_Stored data:_
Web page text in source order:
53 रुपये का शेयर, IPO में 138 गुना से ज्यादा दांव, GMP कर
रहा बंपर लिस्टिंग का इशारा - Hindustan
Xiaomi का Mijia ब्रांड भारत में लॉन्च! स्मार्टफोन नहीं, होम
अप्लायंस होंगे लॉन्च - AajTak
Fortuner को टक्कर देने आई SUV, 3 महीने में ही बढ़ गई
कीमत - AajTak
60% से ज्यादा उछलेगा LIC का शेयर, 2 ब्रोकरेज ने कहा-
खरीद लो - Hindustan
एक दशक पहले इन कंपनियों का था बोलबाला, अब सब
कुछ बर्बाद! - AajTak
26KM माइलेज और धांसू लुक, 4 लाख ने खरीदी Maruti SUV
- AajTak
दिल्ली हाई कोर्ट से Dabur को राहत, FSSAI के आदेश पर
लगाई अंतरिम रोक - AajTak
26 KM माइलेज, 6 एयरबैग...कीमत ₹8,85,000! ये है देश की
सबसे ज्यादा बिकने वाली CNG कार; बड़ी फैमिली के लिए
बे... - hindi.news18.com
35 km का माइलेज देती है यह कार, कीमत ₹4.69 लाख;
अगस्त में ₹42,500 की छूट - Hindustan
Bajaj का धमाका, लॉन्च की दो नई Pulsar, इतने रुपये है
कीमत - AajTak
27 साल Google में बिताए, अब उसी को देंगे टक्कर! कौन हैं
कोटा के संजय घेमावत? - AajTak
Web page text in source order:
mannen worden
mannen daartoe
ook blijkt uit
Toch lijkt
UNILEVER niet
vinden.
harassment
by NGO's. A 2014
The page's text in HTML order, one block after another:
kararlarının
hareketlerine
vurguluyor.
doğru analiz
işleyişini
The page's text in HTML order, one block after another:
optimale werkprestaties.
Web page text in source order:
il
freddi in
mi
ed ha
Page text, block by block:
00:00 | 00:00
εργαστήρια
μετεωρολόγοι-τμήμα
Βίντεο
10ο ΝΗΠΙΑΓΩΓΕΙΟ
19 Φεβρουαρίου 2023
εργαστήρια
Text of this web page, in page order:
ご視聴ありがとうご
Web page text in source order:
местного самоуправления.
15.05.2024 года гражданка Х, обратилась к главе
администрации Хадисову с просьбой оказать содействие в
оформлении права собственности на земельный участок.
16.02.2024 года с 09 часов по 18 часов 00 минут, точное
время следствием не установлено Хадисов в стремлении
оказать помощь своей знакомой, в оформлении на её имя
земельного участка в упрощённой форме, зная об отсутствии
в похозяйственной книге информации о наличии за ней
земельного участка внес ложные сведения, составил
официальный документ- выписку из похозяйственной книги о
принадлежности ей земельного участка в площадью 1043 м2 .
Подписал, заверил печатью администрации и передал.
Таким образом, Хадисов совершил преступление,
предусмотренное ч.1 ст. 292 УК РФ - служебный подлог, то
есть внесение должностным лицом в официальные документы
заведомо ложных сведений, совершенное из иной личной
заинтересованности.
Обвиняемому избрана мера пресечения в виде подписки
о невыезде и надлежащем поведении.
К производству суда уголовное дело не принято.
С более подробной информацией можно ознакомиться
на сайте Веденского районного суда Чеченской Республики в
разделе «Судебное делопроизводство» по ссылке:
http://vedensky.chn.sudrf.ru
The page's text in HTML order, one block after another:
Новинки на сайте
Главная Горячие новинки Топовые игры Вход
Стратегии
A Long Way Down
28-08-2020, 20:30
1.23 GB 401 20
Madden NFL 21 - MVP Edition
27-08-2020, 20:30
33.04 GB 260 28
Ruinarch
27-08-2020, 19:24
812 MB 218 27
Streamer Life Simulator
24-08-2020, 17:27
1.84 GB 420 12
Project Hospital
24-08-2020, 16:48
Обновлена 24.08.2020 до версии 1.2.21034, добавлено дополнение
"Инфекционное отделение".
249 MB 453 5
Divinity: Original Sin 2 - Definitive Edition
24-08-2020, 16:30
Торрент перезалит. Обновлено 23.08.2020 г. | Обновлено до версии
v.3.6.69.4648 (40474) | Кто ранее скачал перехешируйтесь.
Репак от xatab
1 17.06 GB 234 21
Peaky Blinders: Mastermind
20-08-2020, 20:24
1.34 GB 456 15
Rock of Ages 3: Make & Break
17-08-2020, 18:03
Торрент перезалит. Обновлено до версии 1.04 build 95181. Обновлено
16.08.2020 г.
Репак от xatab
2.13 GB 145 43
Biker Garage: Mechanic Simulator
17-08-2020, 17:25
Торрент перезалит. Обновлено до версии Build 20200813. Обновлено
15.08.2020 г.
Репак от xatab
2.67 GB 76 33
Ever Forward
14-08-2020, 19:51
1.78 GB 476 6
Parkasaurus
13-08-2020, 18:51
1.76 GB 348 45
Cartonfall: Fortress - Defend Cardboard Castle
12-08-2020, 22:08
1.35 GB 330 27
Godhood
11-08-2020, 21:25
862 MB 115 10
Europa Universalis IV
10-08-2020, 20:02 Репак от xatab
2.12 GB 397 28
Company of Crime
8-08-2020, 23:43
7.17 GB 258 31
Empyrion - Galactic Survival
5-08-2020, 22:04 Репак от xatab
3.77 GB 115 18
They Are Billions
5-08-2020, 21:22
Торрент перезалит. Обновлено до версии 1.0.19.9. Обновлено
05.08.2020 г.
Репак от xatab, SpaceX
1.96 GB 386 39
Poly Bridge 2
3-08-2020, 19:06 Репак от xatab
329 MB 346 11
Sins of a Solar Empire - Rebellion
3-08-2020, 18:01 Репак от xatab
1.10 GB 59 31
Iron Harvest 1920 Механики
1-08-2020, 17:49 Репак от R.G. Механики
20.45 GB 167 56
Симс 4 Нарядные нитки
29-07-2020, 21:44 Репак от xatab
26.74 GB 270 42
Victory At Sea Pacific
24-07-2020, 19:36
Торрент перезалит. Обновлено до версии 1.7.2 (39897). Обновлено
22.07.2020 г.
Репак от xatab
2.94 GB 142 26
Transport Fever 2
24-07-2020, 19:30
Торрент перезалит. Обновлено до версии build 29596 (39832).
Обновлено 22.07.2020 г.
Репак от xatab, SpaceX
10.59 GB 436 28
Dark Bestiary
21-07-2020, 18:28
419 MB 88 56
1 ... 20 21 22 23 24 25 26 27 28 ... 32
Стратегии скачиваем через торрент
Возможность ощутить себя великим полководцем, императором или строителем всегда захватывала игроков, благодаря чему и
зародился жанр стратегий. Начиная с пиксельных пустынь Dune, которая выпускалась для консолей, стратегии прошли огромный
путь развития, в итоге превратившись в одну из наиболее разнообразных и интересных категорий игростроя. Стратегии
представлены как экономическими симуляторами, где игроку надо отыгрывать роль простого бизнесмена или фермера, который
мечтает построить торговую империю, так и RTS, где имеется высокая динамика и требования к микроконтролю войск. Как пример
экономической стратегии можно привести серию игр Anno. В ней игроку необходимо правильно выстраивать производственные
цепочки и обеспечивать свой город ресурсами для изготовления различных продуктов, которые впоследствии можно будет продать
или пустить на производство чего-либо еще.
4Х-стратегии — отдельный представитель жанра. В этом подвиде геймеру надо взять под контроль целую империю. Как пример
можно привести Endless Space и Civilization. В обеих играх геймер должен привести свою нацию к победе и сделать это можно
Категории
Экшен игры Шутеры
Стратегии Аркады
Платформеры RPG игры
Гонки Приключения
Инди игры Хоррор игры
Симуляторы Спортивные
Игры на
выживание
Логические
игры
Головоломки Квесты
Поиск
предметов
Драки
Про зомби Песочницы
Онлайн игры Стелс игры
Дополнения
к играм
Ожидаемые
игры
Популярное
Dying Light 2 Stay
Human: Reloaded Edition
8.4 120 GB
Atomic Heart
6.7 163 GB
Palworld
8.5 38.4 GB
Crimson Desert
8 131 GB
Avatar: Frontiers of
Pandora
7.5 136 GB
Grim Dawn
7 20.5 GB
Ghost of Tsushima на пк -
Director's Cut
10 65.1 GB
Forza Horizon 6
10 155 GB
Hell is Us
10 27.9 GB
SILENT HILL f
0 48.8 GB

_Problem description:_ Pull together all lines from the data that mention the word "AajTak".

_Written response:_
अप्लायंस होंगे लॉन्च - AajTak
कीमत - AajTak
कुछ बर्बाद! - AajTak
- AajTak
लगाई अंतरिम रोक - AajTak
कीमत - AajTak
कोटा के संजय घेमावत? - AajTak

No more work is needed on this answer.